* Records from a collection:
==*==
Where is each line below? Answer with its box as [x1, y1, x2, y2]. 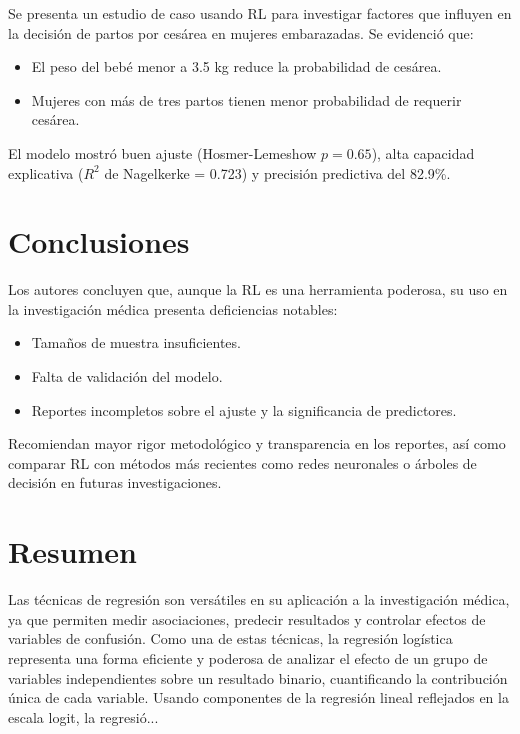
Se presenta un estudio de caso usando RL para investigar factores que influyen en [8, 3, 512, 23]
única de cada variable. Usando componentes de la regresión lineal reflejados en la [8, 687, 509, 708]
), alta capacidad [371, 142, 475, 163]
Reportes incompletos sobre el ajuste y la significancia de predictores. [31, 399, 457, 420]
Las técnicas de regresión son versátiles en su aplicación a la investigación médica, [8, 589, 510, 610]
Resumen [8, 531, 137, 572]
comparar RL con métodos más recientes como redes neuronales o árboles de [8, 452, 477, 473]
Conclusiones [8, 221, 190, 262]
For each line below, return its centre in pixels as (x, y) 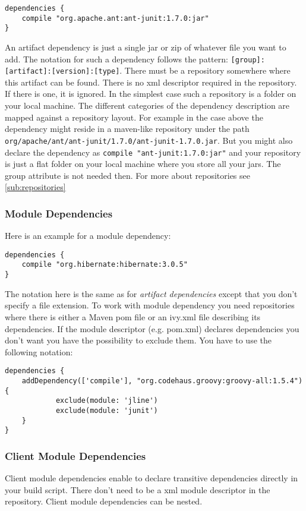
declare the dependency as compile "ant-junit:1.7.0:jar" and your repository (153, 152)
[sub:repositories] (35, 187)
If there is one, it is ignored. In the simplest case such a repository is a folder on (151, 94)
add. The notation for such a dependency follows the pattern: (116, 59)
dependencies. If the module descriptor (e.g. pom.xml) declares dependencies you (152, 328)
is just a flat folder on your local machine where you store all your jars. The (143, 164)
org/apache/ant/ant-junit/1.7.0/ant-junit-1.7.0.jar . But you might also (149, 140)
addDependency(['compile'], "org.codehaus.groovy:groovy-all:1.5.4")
==*==
* BRIEF: Set down every entry above exactly as written, but skip the pictures.

* ANSWER BELOW:
Where is each line below? Answer with its box as [x1, y1, x2, y2]. 
Se presenta un estudio de caso usando RL para investigar factores que influyen en [8, 3, 512, 23]
única de cada variable. Usando componentes de la regresión lineal reflejados en la [8, 687, 509, 708]
), alta capacidad [371, 142, 475, 163]
Reportes incompletos sobre el ajuste y la significancia de predictores. [31, 399, 457, 420]
Las técnicas de regresión son versátiles en su aplicación a la investigación médica, [8, 589, 510, 610]
Resumen [8, 531, 137, 572]
comparar RL con métodos más recientes como redes neuronales o árboles de [8, 452, 477, 473]
Conclusiones [8, 221, 190, 262]
For each line below, return its centre in pixels as (x, y) 
declare the dependency as compile "ant-junit:1.7.0:jar" and your repository (153, 152)
[sub:repositories] (35, 187)
If there is one, it is ignored. In the simplest case such a repository is a folder on (151, 94)
add. The notation for such a dependency follows the pattern: (116, 59)
dependencies. If the module descriptor (e.g. pom.xml) declares dependencies you (152, 328)
is just a flat folder on your local machine where you store all your jars. The (143, 164)
org/apache/ant/ant-junit/1.7.0/ant-junit-1.7.0.jar . But you might also (149, 140)
addDependency(['compile'], "org.codehaus.groovy:groovy-all:1.5.4")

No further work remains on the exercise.